[Records for the task]
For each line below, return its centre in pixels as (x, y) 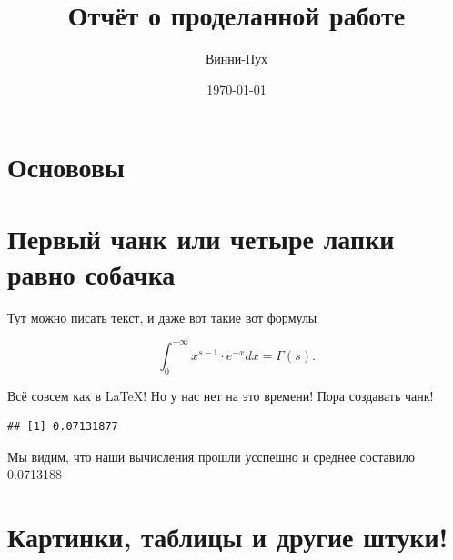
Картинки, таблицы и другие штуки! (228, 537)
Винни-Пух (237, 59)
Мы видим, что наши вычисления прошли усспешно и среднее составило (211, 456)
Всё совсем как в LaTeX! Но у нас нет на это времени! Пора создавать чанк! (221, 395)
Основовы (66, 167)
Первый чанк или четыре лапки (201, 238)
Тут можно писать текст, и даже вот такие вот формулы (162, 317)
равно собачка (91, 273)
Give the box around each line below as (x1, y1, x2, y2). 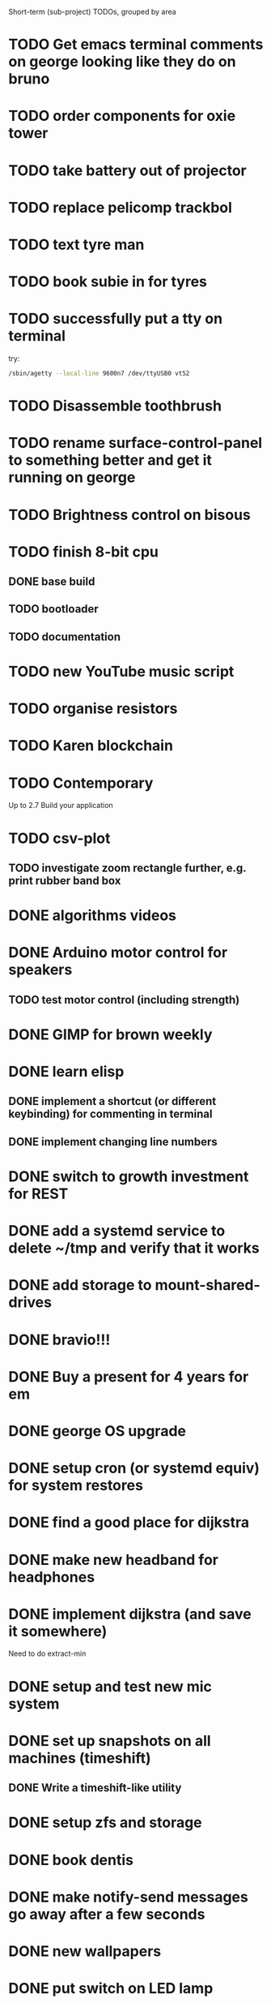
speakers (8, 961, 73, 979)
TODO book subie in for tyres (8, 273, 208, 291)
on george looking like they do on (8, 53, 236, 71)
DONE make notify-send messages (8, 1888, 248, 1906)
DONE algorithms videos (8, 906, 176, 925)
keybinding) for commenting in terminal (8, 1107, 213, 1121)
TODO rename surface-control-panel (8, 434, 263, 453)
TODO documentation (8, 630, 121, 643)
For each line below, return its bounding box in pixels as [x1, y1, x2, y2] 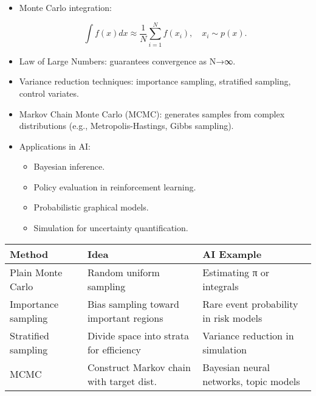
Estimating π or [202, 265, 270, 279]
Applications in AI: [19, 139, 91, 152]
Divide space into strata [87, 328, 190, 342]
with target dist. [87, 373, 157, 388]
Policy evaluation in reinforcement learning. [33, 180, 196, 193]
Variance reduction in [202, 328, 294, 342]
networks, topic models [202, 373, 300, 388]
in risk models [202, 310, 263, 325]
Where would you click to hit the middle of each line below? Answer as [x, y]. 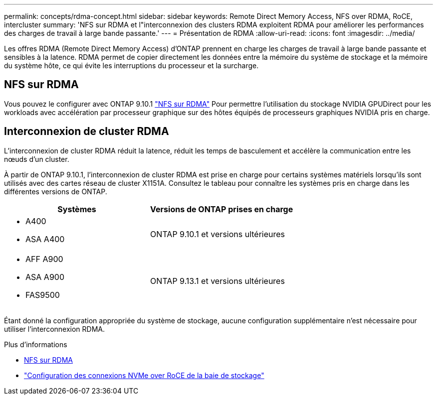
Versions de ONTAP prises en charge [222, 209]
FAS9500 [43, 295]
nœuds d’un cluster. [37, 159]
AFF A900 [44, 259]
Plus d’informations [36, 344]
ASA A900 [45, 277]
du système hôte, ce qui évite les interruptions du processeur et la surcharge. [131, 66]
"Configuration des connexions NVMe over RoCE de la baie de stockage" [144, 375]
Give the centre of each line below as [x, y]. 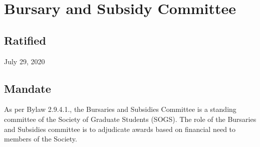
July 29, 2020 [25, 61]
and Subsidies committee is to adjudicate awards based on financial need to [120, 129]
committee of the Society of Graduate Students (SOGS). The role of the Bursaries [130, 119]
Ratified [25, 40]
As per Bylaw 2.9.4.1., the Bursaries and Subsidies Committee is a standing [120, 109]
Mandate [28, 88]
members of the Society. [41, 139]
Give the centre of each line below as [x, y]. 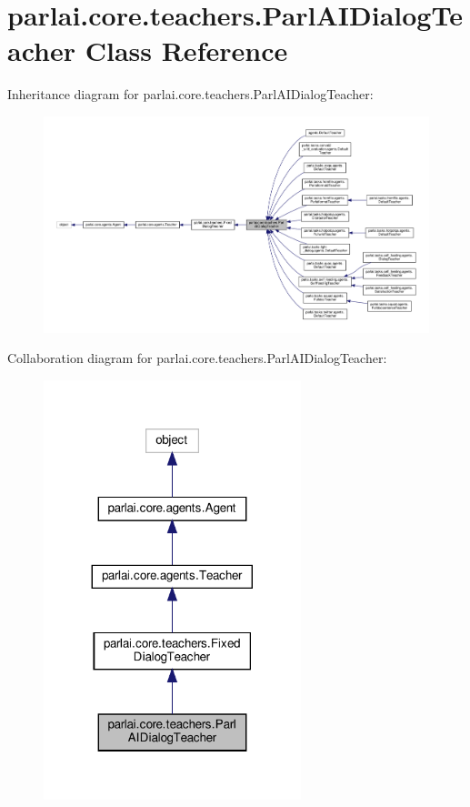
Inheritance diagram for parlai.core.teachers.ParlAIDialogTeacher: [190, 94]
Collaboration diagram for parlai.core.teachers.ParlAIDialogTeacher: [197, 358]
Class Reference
[/Records for the task]
### Problem details
When a picture appears among the entries, skip it; transcribe everything else exactly.

### Output of the task
For each line below, return its centre in pixels as (x, y) 
Картинки, таблицы и другие штуки! (228, 537)
Винни-Пух (237, 59)
Мы видим, что наши вычисления прошли усспешно и среднее составило (211, 456)
Всё совсем как в LaTeX! Но у нас нет на это времени! Пора создавать чанк! (221, 395)
Основовы (66, 167)
Первый чанк или четыре лапки (201, 238)
Тут можно писать текст, и даже вот такие вот формулы (162, 317)
равно собачка (91, 273)
Give the box around each line below as (x1, y1, x2, y2). 
speakers (8, 961, 73, 979)
TODO book subie in for tyres (8, 273, 208, 291)
on george looking like they do on (8, 53, 236, 71)
DONE make notify-send messages (8, 1888, 248, 1906)
DONE algorithms videos (8, 906, 176, 925)
keybinding) for commenting in terminal (8, 1107, 213, 1121)
TODO rename surface-control-panel (8, 434, 263, 453)
TODO documentation (8, 630, 121, 643)
For each line below, return its bounding box in pixels as [x1, y1, x2, y2] 
Estimating π or [202, 265, 270, 279]
Applications in AI: [19, 139, 91, 152]
Divide space into strata [87, 328, 190, 342]
with target dist. [87, 373, 157, 388]
Policy evaluation in reinforcement learning. [33, 180, 196, 193]
Variance reduction in [202, 328, 294, 342]
networks, topic models [202, 373, 300, 388]
in risk models [202, 310, 263, 325]
Where would you click to hit the middle of each line below? Answer as [x, y]. 
Versions de ONTAP prises en charge [222, 209]
FAS9500 [43, 295]
nœuds d’un cluster. [37, 159]
AFF A900 [44, 259]
Plus d’informations [36, 344]
ASA A900 [45, 277]
du système hôte, ce qui évite les interruptions du processeur et la surcharge. [131, 66]
"Configuration des connexions NVMe over RoCE de la baie de stockage" [144, 375]
Give the centre of each line below as [x, y]. 
July 29, 2020 [25, 61]
and Subsidies committee is to adjudicate awards based on financial need to [120, 129]
committee of the Society of Graduate Students (SOGS). The role of the Bursaries [130, 119]
Ratified [25, 40]
As per Bylaw 2.9.4.1., the Bursaries and Subsidies Committee is a standing [120, 109]
Mandate [28, 88]
members of the Society. [41, 139]
Give the centre of each line below as [x, y]. 
Inheritance diagram for parlai.core.teachers.ParlAIDialogTeacher: [190, 94]
Collaboration diagram for parlai.core.teachers.ParlAIDialogTeacher: [197, 358]
Class Reference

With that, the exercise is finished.